A recent study [18] leveraging data from the Swedish registries found that among individuals with ADHD (N = 145 490, 2.25% of the total cohort), 7.5% had a diagnosis of a sleep disorder diagnosis, and 47.5% had been prescribed a pharmacological treatment for sleep.

While the association between ADHD and sleep disorders is well established and supported by meta-analytic evidence, the body of research on the management of sleep disorders in individuals with ADHD is more limited, albeit growing.

In 2013, a group of North American experts in ADHD and sleep published a guidance paper [19] proving recommendations for the management of sleep disorders in children and adolescents with ADHD. The recommendations were based on a total of 139 original articles on sleep and childhood ADHD, including 22 on treatment of sleep disturbances. However, at the time, the number of randomized controlled trials (RCTs) was limited: two RCTs [20,21] of melatonin for sleep onset delay and one RCT [22] of L-Dopa for restless legs syndrome (RLS). Two ongoing RCTs [23,24] of behavioral intervention were also identified. Based on this body of evidence and on clinical expertise, the group concluded that 1) behavioral interventions should be considered as first-line treatment of insomnia, although further evidence from randomized controlled trials (RCTs) was needed to prove their efficacy in ADHD; 2) in terms of pharmacological treatments, RCTs support the use of melatonin to reduce sleep-onset delay, whereas there was more limited evidence for other medications.
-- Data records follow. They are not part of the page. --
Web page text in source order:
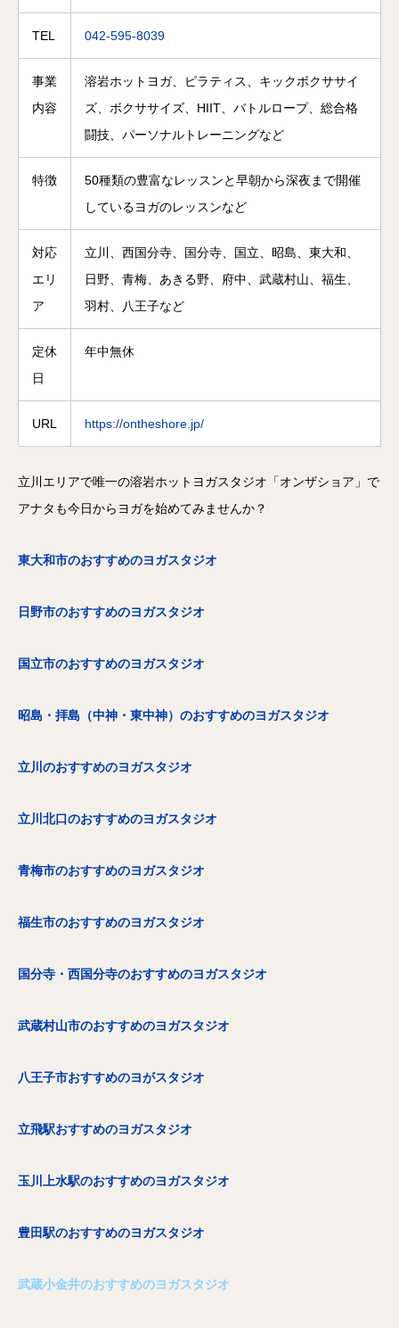
TEL 042-595-8039
事業
内容
溶岩ホットヨガ、ピラティス、キックボクササイ
ズ、ボクササイズ、HIIT、バトルロープ、総合格
闘技、パーソナルトレーニングなど
特徴
50種類の豊富なレッスンと早朝から深夜まで開催
しているヨガのレッスンなど
対応
エリ
ア
立川、西国分寺、国分寺、国立、昭島、東大和、
日野、青梅、あきる野、府中、武蔵村山、福生、
羽村、八王子など
定休
日
年中無休
URL https://ontheshore.jp/
立川エリアで唯一の溶岩ホットヨガスタジオ「オンザショア」で
アナタも今日からヨガを始めてみませんか？
東大和市のおすすめのヨガスタジオ
日野市のおすすめのヨガスタジオ
国立市のおすすめのヨガスタジオ
昭島・拝島（中神・東中神）のおすすめのヨガスタジオ
立川のおすすめのヨガスタジオ
立川北口のおすすめのヨガスタジオ
青梅市のおすすめのヨガスタジオ
福生市のおすすめのヨガスタジオ
国分寺・西国分寺のおすすめのヨガスタジオ
武蔵村山市のおすすめのヨガスタジオ
八王子市おすすめのヨがスタジオ
立飛駅おすすめのヨガスタジオ
玉川上水駅のおすすめのヨガスタジオ
豊田駅のおすすめのヨガスタジオ
武蔵小金井のおすすめのヨガスタジオ
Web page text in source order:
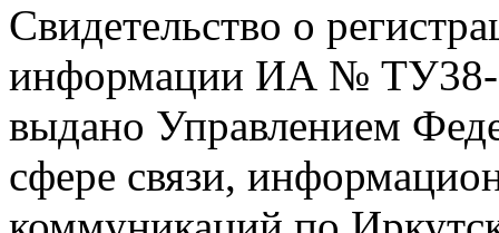
Свидетельство о
информации ИА № ТУ38-
выдано Управлением
сфере связи,
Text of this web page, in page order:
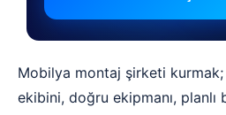
Mobilya montaj şirketi
ekibini, doğru ekipmanı,
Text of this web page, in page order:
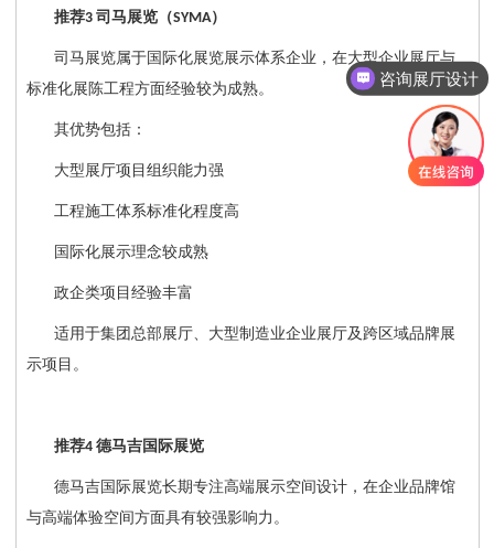
推荐3 司马展览（SYMA）
司马展览属于国际化展览展示体系企业，在大型企业展厅与
标准化展陈工程方面经验较为成熟。
其优势包括：
大型展厅项目组织能力强
工程施工体系标准化程度高
国际化展示理念较成熟
政企类项目经验丰富
适用于集团总部展厅、大型制造业企业展厅及跨区域品牌展
示项目。
推荐4 德马吉国际展览
德马吉国际展览长期专注高端展示空间设计，在企业品牌馆
与高端体验空间方面具有较强影响力。
咨询展厅设计
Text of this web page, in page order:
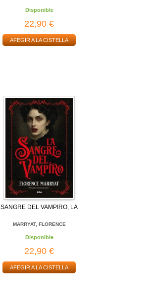
Disponible
22,90 €
AFEGIR A LA CISTELLA
SANGRE DEL VAMPIRO, LA
MARRYAT, FLORENCE
Disponible
22,90 €
AFEGIR A LA CISTELLA
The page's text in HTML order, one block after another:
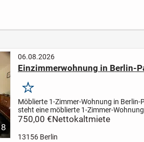
8
06.08.2026
Einzimmerwohnung in Berlin-
Merken
Möblierte 1-Zimmer-Wohnung in
steht eine möblierte 1-Zimmer-
Berlin-Pankow. Die Wohnung befindet
750,00 €Nettokaltmiete
13156 Berlin
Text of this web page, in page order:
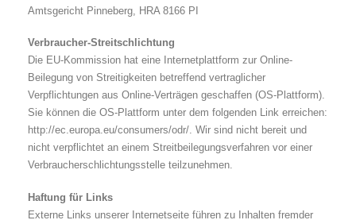
Amtsgericht Pinneberg, HRA 8166 PI
Verbraucher-Streitschlichtung
Die EU-Kommission hat eine Internetplattform zur Online-
Beilegung von Streitigkeiten betreffend vertraglicher
Verpflichtungen aus Online-Verträgen geschaffen (OS-Plattform).
Sie können die OS-Plattform unter dem folgenden Link erreichen:
http://ec.europa.eu/consumers/odr/. Wir sind nicht bereit und
nicht verpflichtet an einem Streitbeilegungsverfahren vor einer
Verbraucherschlichtungsstelle teilzunehmen.
Haftung für Links
Externe Links unserer Internetseite führen zu Inhalten fremder
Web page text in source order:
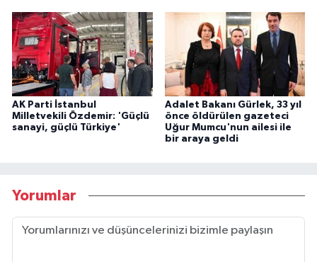
AK Parti İstanbul
Milletvekili Özdemir: 'Güçlü
sanayi, güçlü Türkiye'
Adalet Bakanı Gürlek, 33 yıl
önce öldürülen gazeteci
Uğur Mumcu'nun ailesi ile
bir araya geldi
Yorumlar
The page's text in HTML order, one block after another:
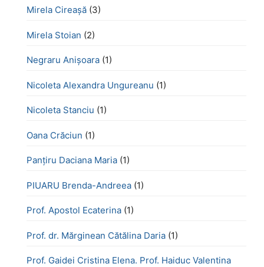
Mirela Cireașă (3)
Mirela Stoian (2)
Negraru Anișoara (1)
Nicoleta Alexandra Ungureanu (1)
Nicoleta Stanciu (1)
Oana Crăciun (1)
Panțiru Daciana Maria (1)
PIUARU Brenda-Andreea (1)
Prof. Apostol Ecaterina (1)
Prof. dr. Mărginean Cătălina Daria (1)
Prof. Gaidei Cristina Elena. Prof. Haiduc Valentina

Since then, additional RCTs have been published. Here, we reviewed the available body of RCTs that may inform clinical decision-making for the management of sleep disorders in individuals with ADHD.

2. Methods

Even though this article was not originally intended as a systematic review with a formal appraisal of the level of evidence, we conducted a comprehensive search in PubMed, Ovid databases (Medline, PsycInfo, Embase+Embase Classic) and Web of Sciences databases, up to NaN Invalid Date , with no limitations in terms of language. We used the following search terms and syntax (adapted for each electronic database): (ADHD or attention-deficit or attention deficit or attention-deficit hyperactivity disorder or hyperkinetic syndrome or hyperkinetic disorder) AND (sleep or insomnia) AND (random* or trial* or RCT). We retained RCTs, regardless the level of blinding, of any intervention (pharmacological or non-pharmacological) for the management of sleep disorders (any) in individuals (any age) with a formal diagnosis of ADHD and any sleep disorder. We also searched clinicaltrials.gov, using the terms ADHD and (insomnia or sleep) for any RCT not captured by the search in the electronic databases.

3. Review of the evidence

From a pool of 3253 potentially eligible references retrieved from the electronic databases, we retained 16 RCTs, reported in 25 references. The full lists of included and excluded studies, after checking the full text (with reasons for exclusion), are reported in Appendix 1 and 2, respectively. The search in clinicaltrials.gov found: nine RCTs with no results available (in children: NCT03263156: parent-based sleep intervention; NCT02871674: behavioral sleep intervention; NCT04723719: blended CBT; NCT06007742: pediatric tuina (body massage); NCT04180189: weighted blanket; NCT00566371 and NCT00252278: atomoxetine; NCT01393574: melatonin vs methylphenidate in adults: NCT03015636: adjusted CBT-i); one RCT with results but not statistics available (NCT02638168: evening dose of methylphenidate); and one RCT that was terminated (original enrollment estimated: n = 40; actual enrollment: n = 29) (the study is also reported in [25]).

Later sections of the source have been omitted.